Global Times: China's image shines brighter as it marches toward modernization goal

BEIJING, Oct. 23, 2022 /PRNewswire/ — In a report delivered to the 20th National Congress of the Communist Party of China (CPC) on October 16, Xi Jinping expounded on the missions and tasks of the CPC on the new journey of the new era.

The tasks were specified to realize the Second Centenary Goal of building China into a great modern socialist country in all respects and to advance the rejuvenation of the Chinese nation on all fronts through a Chinese path to modernization.

The country’s modernization has deep implications for how China presents itself to the world and how the world perceives China, observers said.

This is the sixth installment of the Global Times’ special coverage of the special event.

Expounding on the “great socialist modern country” as “prosperous, strong, democratic, culturally advanced, harmonious, and beautiful”, Xi noted at the opening session on Sunday the need to better tell China’s stories, make China’s voice heard, and present a China that is credible, appealing, and respectable. “We will strengthen our international communication capabilities, make our communication more effective, and strive to strengthen China’s voice in international affairs so it is commensurate with our composite national strength and international status,” he said.

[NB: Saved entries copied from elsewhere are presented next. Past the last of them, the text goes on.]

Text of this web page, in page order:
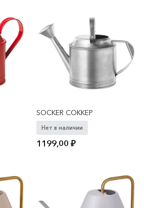
SOCKER СОККЕР
Нет в наличии
1199,00₽
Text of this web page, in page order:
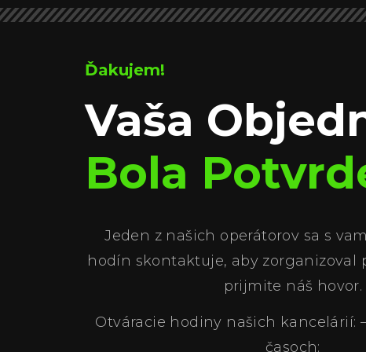
Ďakujem!
Vaša
Bola
Jeden z našich operátorov sa s
hodín skontaktuje, aby zorganizoval
prijmite náš hovor.
Otváracie hodiny našich kancelárií:
časoch:
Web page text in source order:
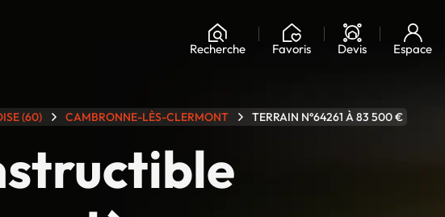
Recherche Favoris Devis Espace
(60) CAMBRONNE-LÈS-CLERMONT TERRAIN N°64261 À 83 500 €
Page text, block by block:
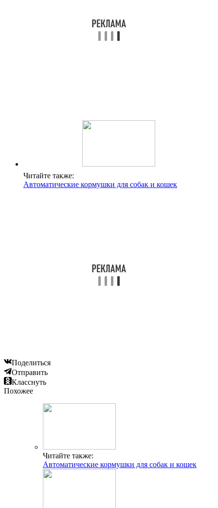
Читайте также:
Автоматические кормушки для собак и кошек
Поделиться
Отправить
Класснуть
Похожее
Читайте также:
Автоматические кормушки для собак и кошек
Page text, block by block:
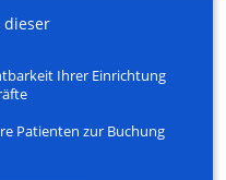
dieser
Ihrer Einrichtung
Patienten zur Buchung
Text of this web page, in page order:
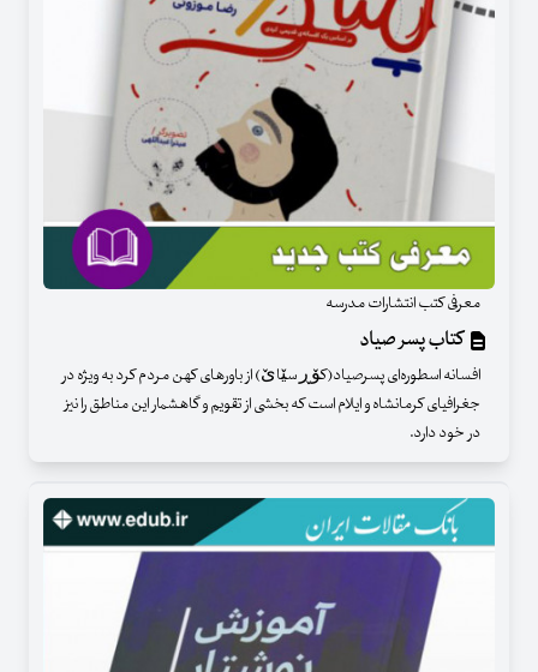
معرفی کتب انتشارات مدرسه
کتاب پسر صیاد
افسانه اسطوره‌ای پسرصیاد(کۆڕ سێاێ) از باورهای کهن مردم کرد به ویژه در
جغرافیای کرمانشاه و ایلام است که بخشی از تقویم و گاهشمار این مناطق را نیز
در خود دارد.
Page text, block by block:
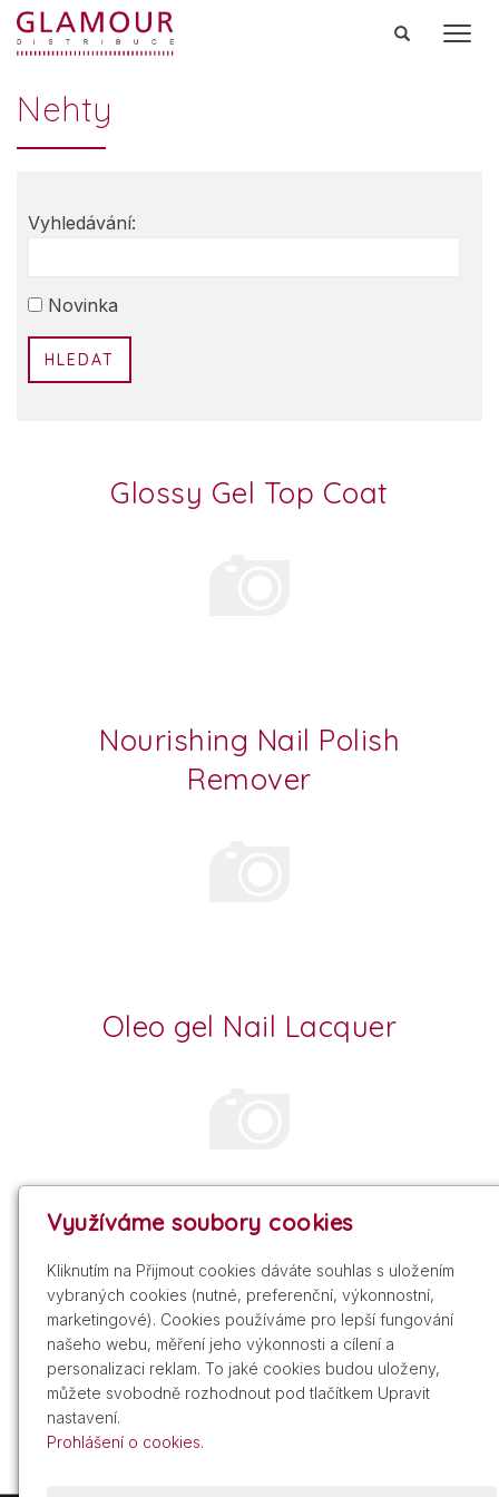
Nehty
Vyhledávání:
HLEDAT
Glossy Gel Top Coat
Nourishing Nail Polish
Remover
Oleo gel Nail Lacquer
Smooth Perfection Base Coat
Využíváme soubory cookies
Kliknutím na Přijmout cookies dáváte souhlas s uložením
vybraných cookies (nutné, preferenční, výkonnostní,
marketingové). Cookies používáme pro lepší fungování
našeho webu, měření jeho výkonnosti a cílení a
personalizaci reklam. To jaké cookies budou uloženy,
můžete svobodně rozhodnout pod tlačítkem Upravit
nastavení.
Prohlášení o cookies.

How will China realize its socialist modernization and present an image that is commensurate with this idea?

Observers said the country’s international image and appeal are ultimately defined not only by the course of its progress, but also by its means of development and how it engages with and what it brings to the global community.

Decoding China’s vision of a socialist modern country, we should know that the idea is deeply rooted in the country’s rich culture and traditional philosophies, while organically combines universal values and China’s own development experience.

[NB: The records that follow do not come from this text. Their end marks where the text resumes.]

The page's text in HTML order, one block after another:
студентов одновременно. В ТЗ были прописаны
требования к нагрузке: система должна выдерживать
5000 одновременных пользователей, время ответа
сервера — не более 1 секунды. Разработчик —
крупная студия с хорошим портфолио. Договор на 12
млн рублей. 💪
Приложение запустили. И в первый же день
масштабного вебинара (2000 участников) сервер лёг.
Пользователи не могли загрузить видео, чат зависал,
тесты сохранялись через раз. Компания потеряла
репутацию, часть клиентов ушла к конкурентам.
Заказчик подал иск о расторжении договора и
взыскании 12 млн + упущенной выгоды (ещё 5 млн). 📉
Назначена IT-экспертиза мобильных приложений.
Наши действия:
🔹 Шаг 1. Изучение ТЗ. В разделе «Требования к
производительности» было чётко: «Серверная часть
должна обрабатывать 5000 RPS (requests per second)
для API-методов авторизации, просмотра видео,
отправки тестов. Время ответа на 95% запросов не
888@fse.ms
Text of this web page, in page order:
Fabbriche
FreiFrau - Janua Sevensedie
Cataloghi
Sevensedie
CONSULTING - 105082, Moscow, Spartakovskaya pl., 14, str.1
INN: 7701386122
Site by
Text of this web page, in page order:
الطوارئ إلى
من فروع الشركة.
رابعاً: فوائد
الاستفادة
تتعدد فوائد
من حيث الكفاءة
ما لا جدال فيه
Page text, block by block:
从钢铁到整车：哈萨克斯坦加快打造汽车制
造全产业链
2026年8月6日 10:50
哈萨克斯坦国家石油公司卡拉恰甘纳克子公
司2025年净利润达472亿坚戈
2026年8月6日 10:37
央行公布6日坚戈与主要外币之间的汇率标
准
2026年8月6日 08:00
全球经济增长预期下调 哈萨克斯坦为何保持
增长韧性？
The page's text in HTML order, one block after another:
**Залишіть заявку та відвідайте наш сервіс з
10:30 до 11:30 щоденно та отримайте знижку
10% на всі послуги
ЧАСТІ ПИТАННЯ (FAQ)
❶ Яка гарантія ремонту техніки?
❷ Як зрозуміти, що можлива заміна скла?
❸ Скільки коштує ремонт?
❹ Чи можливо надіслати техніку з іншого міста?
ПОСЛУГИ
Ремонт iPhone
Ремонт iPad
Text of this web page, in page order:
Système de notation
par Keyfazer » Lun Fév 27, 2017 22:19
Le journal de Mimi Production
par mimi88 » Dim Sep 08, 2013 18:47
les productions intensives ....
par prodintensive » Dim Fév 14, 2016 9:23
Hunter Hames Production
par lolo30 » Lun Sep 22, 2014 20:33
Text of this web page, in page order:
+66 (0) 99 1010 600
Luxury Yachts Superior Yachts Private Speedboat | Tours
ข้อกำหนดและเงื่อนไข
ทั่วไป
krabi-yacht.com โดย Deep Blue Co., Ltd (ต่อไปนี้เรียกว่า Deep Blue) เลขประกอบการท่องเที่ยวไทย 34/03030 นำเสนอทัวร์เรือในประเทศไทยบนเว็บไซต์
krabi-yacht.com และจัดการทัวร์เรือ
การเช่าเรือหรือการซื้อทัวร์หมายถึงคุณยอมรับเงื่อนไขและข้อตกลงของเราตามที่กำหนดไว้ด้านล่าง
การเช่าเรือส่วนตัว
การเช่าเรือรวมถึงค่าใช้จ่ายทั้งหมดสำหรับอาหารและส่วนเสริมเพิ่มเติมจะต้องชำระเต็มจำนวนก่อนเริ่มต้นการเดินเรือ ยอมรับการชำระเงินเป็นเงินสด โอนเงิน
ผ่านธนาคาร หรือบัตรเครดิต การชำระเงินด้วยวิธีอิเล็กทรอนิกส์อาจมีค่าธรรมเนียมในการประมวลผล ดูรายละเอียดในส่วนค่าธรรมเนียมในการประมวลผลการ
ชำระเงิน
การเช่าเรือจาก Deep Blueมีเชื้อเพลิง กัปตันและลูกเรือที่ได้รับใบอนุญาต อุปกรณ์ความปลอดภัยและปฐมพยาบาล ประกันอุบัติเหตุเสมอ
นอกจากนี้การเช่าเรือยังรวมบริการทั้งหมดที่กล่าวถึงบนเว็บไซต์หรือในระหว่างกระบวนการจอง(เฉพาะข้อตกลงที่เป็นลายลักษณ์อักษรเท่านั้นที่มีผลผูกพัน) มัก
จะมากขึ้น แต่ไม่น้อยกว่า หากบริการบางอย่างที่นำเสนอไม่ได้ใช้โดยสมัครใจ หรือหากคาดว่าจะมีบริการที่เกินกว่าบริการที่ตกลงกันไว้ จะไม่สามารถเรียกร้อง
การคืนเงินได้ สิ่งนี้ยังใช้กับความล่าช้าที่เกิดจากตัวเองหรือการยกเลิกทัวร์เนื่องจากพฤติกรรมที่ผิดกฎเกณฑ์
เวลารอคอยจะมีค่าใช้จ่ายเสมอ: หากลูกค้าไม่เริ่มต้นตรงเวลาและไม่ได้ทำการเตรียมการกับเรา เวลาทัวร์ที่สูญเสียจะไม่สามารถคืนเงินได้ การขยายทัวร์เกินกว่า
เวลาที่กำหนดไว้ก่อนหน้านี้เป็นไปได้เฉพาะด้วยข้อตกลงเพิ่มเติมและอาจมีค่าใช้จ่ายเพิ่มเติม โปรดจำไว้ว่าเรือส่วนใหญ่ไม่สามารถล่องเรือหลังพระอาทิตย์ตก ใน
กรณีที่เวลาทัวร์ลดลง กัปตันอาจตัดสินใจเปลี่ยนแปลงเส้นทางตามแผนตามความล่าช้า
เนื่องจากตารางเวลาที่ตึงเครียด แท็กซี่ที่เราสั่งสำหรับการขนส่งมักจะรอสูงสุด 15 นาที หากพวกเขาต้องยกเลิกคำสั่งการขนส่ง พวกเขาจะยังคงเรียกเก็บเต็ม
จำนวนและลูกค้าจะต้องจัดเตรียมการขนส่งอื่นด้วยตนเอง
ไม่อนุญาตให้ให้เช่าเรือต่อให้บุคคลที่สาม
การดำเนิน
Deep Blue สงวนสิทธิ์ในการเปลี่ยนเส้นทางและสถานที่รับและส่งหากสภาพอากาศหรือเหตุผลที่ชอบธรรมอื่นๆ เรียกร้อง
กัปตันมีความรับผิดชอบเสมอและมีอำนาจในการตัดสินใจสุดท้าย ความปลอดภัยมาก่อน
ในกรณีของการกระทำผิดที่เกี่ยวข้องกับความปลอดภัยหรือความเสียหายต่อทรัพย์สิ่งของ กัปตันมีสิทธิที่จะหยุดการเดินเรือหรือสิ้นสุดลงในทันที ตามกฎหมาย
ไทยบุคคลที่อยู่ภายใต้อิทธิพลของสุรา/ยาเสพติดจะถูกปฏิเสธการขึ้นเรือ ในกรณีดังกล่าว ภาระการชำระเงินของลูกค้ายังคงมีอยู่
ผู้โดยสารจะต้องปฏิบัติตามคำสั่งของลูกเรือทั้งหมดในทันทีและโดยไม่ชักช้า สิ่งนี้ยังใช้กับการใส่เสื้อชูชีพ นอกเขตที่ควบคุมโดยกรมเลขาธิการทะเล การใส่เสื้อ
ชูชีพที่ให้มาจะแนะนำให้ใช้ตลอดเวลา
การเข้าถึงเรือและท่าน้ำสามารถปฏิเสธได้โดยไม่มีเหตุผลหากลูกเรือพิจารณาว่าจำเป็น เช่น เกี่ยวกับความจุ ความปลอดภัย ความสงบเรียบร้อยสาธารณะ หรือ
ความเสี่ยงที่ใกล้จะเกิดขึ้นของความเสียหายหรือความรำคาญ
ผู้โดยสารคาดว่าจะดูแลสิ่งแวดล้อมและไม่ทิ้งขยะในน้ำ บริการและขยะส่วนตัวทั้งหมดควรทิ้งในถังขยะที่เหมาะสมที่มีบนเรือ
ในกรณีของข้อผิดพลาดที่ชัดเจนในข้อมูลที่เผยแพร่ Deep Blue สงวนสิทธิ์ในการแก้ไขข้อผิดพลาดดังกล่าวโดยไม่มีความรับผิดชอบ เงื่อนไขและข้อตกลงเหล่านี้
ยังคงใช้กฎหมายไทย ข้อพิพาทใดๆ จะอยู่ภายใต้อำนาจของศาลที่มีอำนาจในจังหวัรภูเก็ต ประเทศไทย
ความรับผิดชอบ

The soft power of a country ultimately lies in its moral appeal, which comes from what it has promised and achieved both at home and internationally, experts said, holding the belief that China’s sound internal governance and strategic credibility in foreign policy will enhance Chinese appeal and ensure that the ideal image is presented.

Prosperous and strong

In 2012, China had already surpassed Japan to become the world’s second largest economy only behind the US, but nearly 100 million Chinese still lived in poverty.

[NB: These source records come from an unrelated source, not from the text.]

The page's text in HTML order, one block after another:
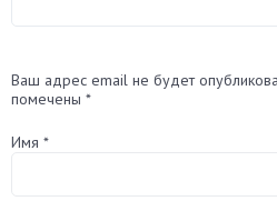
Ваш адрес email не будет
помечены *
Имя *
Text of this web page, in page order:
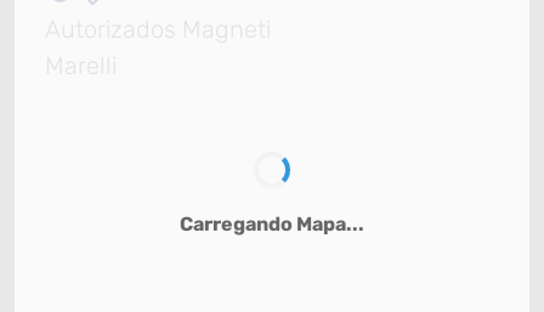
Autorizados Magneti
Marelli
Carregando Mapa...
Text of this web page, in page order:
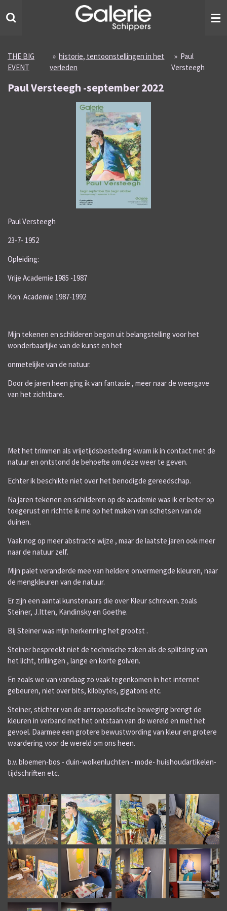
direct
hoofdinhoud
THE BIG
EVENT
» historie, tentoonstellingen in het
verleden
» Paul
Versteegh
Paul Versteegh -september 2022
Paul Versteegh
23-7- 1952
Opleiding:
Vrije Academie 1985 -1987
Kon. Academie 1987-1992
Mijn tekenen en schilderen begon uit belangstelling voor het
wonderbaarlijke van de kunst en het
onmetelijke van de natuur.
Door de jaren heen ging ik van fantasie , meer naar de weergave
van het zichtbare.
Met het trimmen als vrijetijdsbesteding kwam ik in contact met de
natuur en ontstond de behoefte om deze weer te geven.
Echter ik beschikte niet over het benodigde gereedschap.
Na jaren tekenen en schilderen op de academie was ik er beter op
toegerust en richtte ik me op het maken van schetsen van de
duinen.
Vaak nog op meer abstracte wijze , maar de laatste jaren ook meer
naar de natuur zelf.
Mijn palet veranderde mee van heldere onvermengde kleuren, naar
de mengkleuren van de natuur.
Er zijn een aantal kunstenaars die over Kleur schreven. zoals
Steiner, J.Itten, Kandinsky en Goethe.
Bij Steiner was mijn herkenning het grootst .
Steiner bespreekt niet de technische zaken als de splitsing van
het licht, trillingen , lange en korte golven.
En zoals we van vandaag zo vaak tegenkomen in het internet
gebeuren, niet over bits, kilobytes, gigatons etc.
Steiner, stichter van de antroposofische beweging brengt de
kleuren in verband met het ontstaan van de wereld en met het
gevoel. Daarmee een grotere bewustwording van kleur en grotere
waardering voor de wereld om ons heen.
b.v. bloemen-bos - duin-wolkenluchten - mode- huishoudartikelen-
tijdschriften etc.
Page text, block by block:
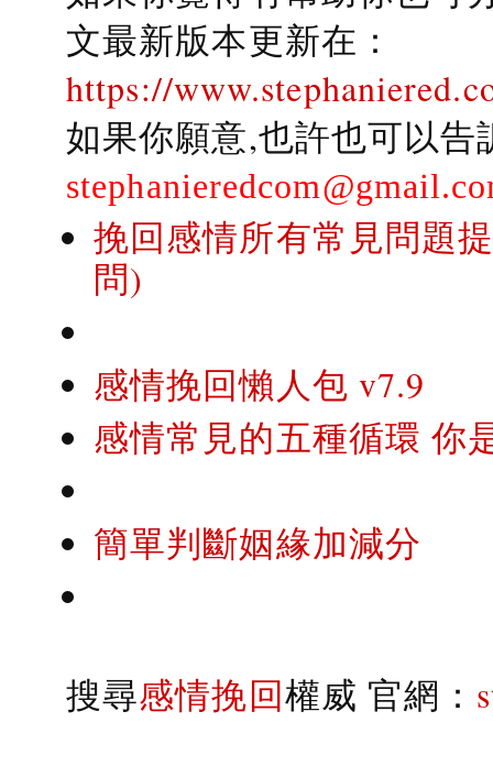
文最新版本更新在：
https://
如果你願意,也許也可以
挽回感情所有常見問題
問)
感情挽回懶人包 v7.9
感情常見的五種循環 你
簡單判斷姻緣加減分
搜尋感情挽回權威 官網：

Ten years later, China has successfully shaken off “poverty” and realized the long-cherished dream of xiaokang, moderate prosperity in all respects.

Different people will have different answers on what constitute the “icons of China,” but skyscrapers in Beijing and Shanghai, intertwined highways and high-speed railways, e-commerce and convenient mobile payment, will frequently feature in those answers, painting the picture of an economic miracle.

China also has a greater ambition of high-quality development, with objectives including boosting China’s strength in manufacturing, product quality, aerospace, transportation, cyberspace, and digital development, advancing rural revitalization across the board and promoting high-standard opening-up.

Smart factories facilitated by 5G, lunar and Mars probes and space stations, electric vehicles and pilotless automobiles and booming eco-tourism in villages are becoming new name cards for China.

Zhang Yiwu, a professor at Peking University, told the Global Times that the progress made in material modernization has greatly boosted Chinese people’s confidence in and capability of presenting a real and multidimensional China.

China’s rising economic strength is also making its image more visible and meaningful to the world.

In October 2021, UN Secretary-General Antonio Guterres thanked China for its role in shaping and implementing the Sustainable Development Goals, as evidenced by its strong commitment and significant progress in eradicating poverty in all forms and dimensions.

China’s achievements provide valuable lessons in poverty alleviation that are being shared with other countries through South-South Cooperation, Guterres said.

As China vows to promote the high-quality development of the Belt and Road Initiative (BRI) in its future opening-up, the initiative, first put forward by Xi in 2013 and inspired by exchanges between ancient civilizations, also epitomizes the way that China’s development benefits the world, experts said, citing Chinese-constructed CBD project in the capital of Egypt, and the new stadium in Cambodia.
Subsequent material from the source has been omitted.